Hi everyone,I’m running into some issues with my TV signal and wanted to get advice from people who might have more experience with this.Lately, I’ve been noticing that some channels randomly lose signal or become pixelated, even though the connection seemed stable before. In some cases, the signal comes back on its own, but other times I have to restart the device or re-scan channels. I’m not sure if this is related to the antenna setup, cable quality, receiver settings, or something else entirely.
Here are my details:TV/Receiver Model: Samsung UE43AU7100
Antenna Type: Outdoor antenna
Connection Type: Coaxial cable (RF)
I’ve already tried:Repositioning the antenna
Checking cable connections
Re-scanning channels
But the issue still happens occasionally.Recently, when the signal gets unstable, I’ve also been relying on streaming as a backup (since live TV becomes unwatchable at times). I noticed some people even mention using apps like YouTube Premium APK (ytmodz) for smoother ad-free streaming experiences, but I’m not sure if my issue is actually signal-related or something on the network/streaming side overlapping with it.
Has anyone here faced similar problems where broadcast signal issues and streaming performance seem to mix or confuse the diagnosis?What would you recommend checking first in my case—antenna alignment, cable shielding, or possibly the TV tuner itself?Any help or suggestions would really be appreciated.
Google translator: Mam problemy z sygnałem telewizyjnym i chciałem uzyskać porady od osób, które mogą mieć większe doświadczenie w tej kwestii.
Ostatnio zauważyłem, że niektóre kanały losowo tracą sygnał lub stają się pikselowane, mimo że połączenie wcześniej wydawało się stabilne. W niektórych przypadkach sygnał wraca sam, ale innym razem muszę ponownie uruchomić urządzenie lub przeszukać kanały. Nie jestem pewien, czy jest to związane z ustawieniem anteny, jakością kabla, ustawieniami odbiornika, czy czymś zupełnie innym.
Oto moje szczegóły:
Model TV/Odbiornika: Samsung UE43AU7100
Typ anteny: Antena zewnętrzna
Rodzaj połączenia: Kabel koncentryczny (RF)
Próbowałem już:
Zmienić położenie anteny
Sprawdzić połączenia kablowe
Ponownie przeskanować kanały
Ale problem nadal zdarza się od czasu do czasu.
Czy ktoś z Was spotkał się z podobnymi problemami? Co byście polecili sprawdzić lub dostosować w pierwszej kolejności? Czy może to być problem z siłą sygnału, czy bardziej prawdopodobna jest awaria sprzętu?

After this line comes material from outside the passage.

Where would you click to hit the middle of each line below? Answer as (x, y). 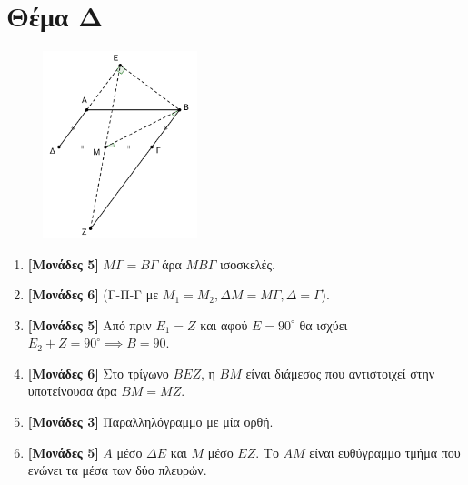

Każda pomoc lub sugestia będzie naprawdę cenna."
The answer is not simple.
It is the typical worldwide problem after start DVB-T2 broadcasting.
The most fast method to resolve it, is call the expirienced TV-antenna fitter, who has special measurment equipment >>(for example ROVER EXA - 7)
https://www.roverinstruments.com/product/exa-7/
It is difficult to explane, how to resolve problem, without basic knowledge about DVB-T2 & TV antennas. But we try to give You a few practical tips and advice. But, the first We must write them in polish lenguage and then drop them on google translator.
By the way, technical english, is not wery popular beetwin older but expierienced, Polish entusiasts of resolving TV-antennas problems.
Currently, it's important to remember to block signals from 5G LTE 700, 800, and 900MHz BTS transmitters reaching the TV receiver through the TV receiving antenna using low-pass filtering. For example, using the Terra TF-005 filter
https://www.bing.com/search?q=5G+LTE+700+block+FILTER
Echo interference problems in the SFN system
For example, in town A, signals from mux1 on channel 43 and mux2 on channel 23 reach the receiver – both from Transmission Center 1 at site B (33km away) and from Transmission Center 2 at site C (52km away). Additionally, signals from both Broadcasting Centers may undergo refraction, reflection, and scattering along their way to the receiving antenna, and then overlap and interfere again, with varying time delays and carrier intensity levels, resulting in multipath transmission to the receiving antenna. These phenomena can cause difficulties in correctly decoding the DVB-T2 signal. Theoretically, the same signal from location B reaches the receiving antenna (subscriber) in location A at the speed of light in the Earth's atmosphere, slightly delayed compared to the signal from location C (a distance difference of 19 km), i.e., by approximately 0.00006333 seconds (6.3 hundred-thousandths of a second).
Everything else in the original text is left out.